# What is being asked
Among the entries that follow, the required portion opens with the line containing "random [385, 64]" and closes with the line containing "for the exponential". Give that portion again exactly, and nothing else.
====== Provided records
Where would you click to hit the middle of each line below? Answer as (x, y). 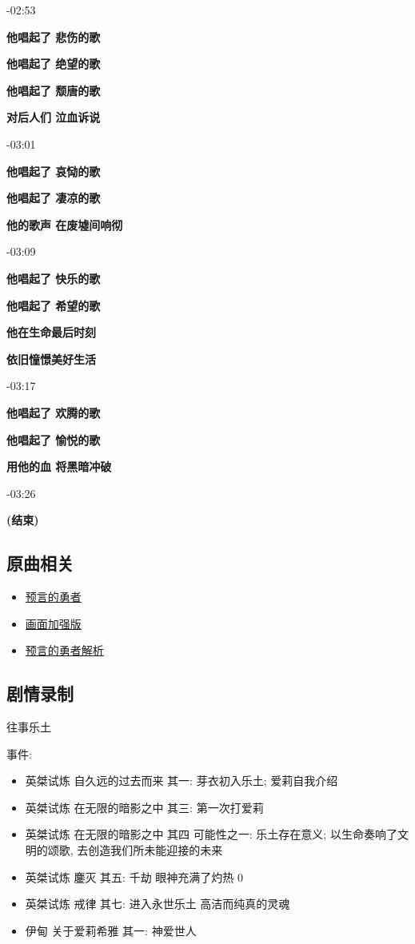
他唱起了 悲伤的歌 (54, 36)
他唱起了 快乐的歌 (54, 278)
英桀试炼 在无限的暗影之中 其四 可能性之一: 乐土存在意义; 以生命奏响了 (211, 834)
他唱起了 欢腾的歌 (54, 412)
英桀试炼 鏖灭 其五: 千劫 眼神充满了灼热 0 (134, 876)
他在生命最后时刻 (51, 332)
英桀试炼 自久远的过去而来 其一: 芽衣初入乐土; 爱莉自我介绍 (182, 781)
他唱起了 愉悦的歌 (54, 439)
============
====== Provided records
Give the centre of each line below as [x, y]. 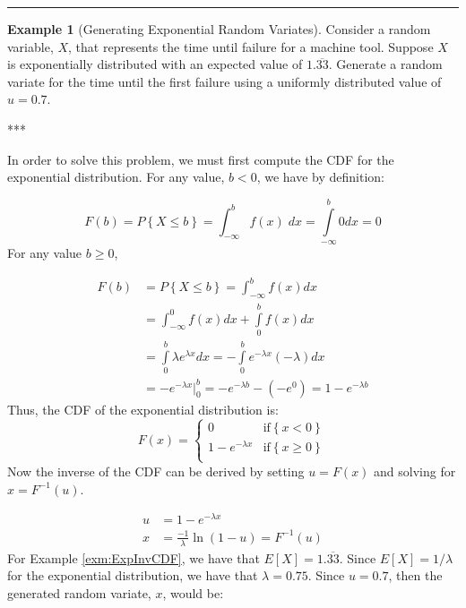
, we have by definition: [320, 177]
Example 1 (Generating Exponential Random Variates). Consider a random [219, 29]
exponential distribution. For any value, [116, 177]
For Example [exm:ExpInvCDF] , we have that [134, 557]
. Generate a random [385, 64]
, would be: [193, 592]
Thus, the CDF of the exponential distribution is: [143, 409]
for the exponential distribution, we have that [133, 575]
============
# Solution to the problem
. Generate a random [385, 64]
, would be: [193, 592]
Thus, the CDF of the exponential distribution is: [143, 409]
for the exponential distribution, we have that [133, 575]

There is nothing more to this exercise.